Oh merda! Ele estava falando dela! A Ângela.
- Eu pensei que amava a Ang. Realmente devo ter amado dentro do tempo e a pouca 
maturidade que tinha, principalmente por Harry, meu filho é tudo pra mim e então... 
Quando ela se foi, eu disse sim. Nós não lutamos pelo casamento. Eu queria manter a minha 
vida porque gosto de estabilidade, no entanto, me divorciar traria isso pra mim. Eu sofri 
porque gostava dela, queria minha família de volta e meu conforto social também. Hoje... É
 diferente. Não sei se posso abrir mão de você, mesmo que isso nos faça bem, estou disposto 
a ser egoísta.
- Que bom... Porque eu preciso do seu egoísmo.

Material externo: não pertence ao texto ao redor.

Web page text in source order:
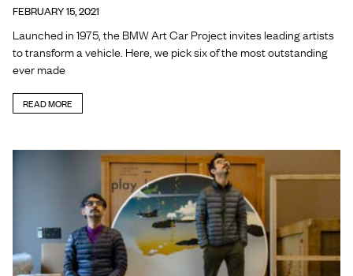
FEBRUARY 15, 2021
Launched in 1975, the BMW Art Car Project invites leading artists
to transform a vehicle. Here, we pick six of the most outstanding
ever made
READ MORE

Meus dias na Itália foram recheados de muito descanso, passeios turísticos por basílicas, 
palácios, casas antigas e excelentes restaurantes. Tinha engordado um pouco porque não 
deixei de comer absolutamente nada que via pela frente. Também tirei bastante fotos, 
mesmo não fazendo amizade com ninguém do meu grupo. Eles me deixavam muito acanhada.

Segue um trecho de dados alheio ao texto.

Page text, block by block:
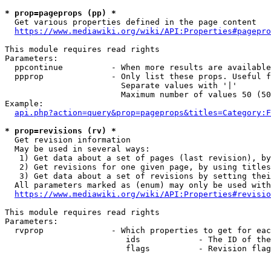
* prop=pageprops (pp) *
  Get various properties defined in the page content
https://www.mediawiki.org/wiki/
This module requires read rights
Parameters:
ppcontinue          - When more results are
ppprop              - Only list these props. Useful
                        Separate values with '|'
Maximum number of values 50
Example:
* prop=revisions (rv) *
  Get revision information
  May be used in several ways:
1) Get data about a set of pages (last revision),
2) Get revisions for one given page, by using
3) Get data about a set of revisions by setting
All parameters marked as (enum) may only be used
https://www.mediawiki.org/wiki/
This module requires read rights
Parameters:
rvprop              - Which properties to get for
ids            - The ID of
flags          - Revision
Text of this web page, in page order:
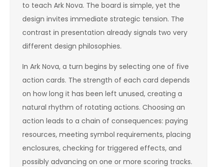
to teach Ark Nova. The board is simple, yet the
design invites immediate strategic tension. The
contrast in presentation already signals two very
different design philosophies.
In Ark Nova, a turn begins by selecting one of five
action cards. The strength of each card depends
on how long it has been left unused, creating a
natural rhythm of rotating actions. Choosing an
action leads to a chain of consequences: paying
resources, meeting symbol requirements, placing
enclosures, checking for triggered effects, and
possibly advancing on one or more scoring tracks.
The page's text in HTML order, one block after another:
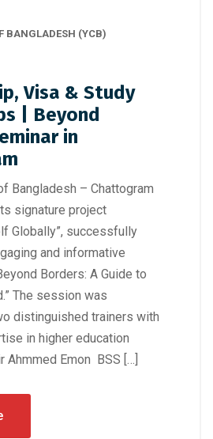
BANGLADESH (YCB)
Visa & Study
| Beyond
in
Bangladesh – Chattogram
signature project
Globally”, successfully
and informative
Borders: A Guide to
The session was
distinguished trainers with
in higher education
Ahmmed Emon BSS […]

 O lugar era lindo. Alice iria amar absolutamente tudo ao meu redor e podia ver Jasper se
 acabando de comer em todos os bistrôs da rua que estava hospedada.
Edward e eu nos falamos todos os dias por e-mail e Skype, isso me deixou um pouco mais 
segura, não menos triste ou preocupada. Meus dois pés estavam meio atrás e meu senso de
 desconfiança tinha me deixado em alerta por quase todos os dias. Mesmo longe, seu efeito 
galanteador me fazia dormir com um sorriso idiota no rosto. Era tão delicioso e ao mesmo
 tempo tão ruim estar longe. Sentia falta do cheiro dele na minha roupa e seus lábios na 
minha pele, beijando meu pescoço e sussurrando bom dia do jeitinho arrastado, cheio de 
sotaque.
Minha viagem de carro até o vilarejo que Stefan vivia foi longa. Praticamente acabei com a
 bateria do telefone de tanto ouvir música, mas o motorista da agência dirigiu tranquilamente
 e com segurança. Edward e meu pai me deram tanta recomendação que comprei um spray 
de pimenta e mostrei para ambos. Charlie ficou tranquilo, Edward por outro lado tinha lotado
 minha caixa de e-mail e de mensagens, mas se fosse responder no meio do caminho iria
 acabar com toda a bateria que estava economizando. Internamente estava me divertindo 
muito com seu desespero. Tudo bem que estava sozinha em um país estranho, mas no Brasil 
também estava. Sabia que se ele tivesse comigo iria me dar um olhar de que não estava 
brincando ou achando a mínima graça no meu comentário.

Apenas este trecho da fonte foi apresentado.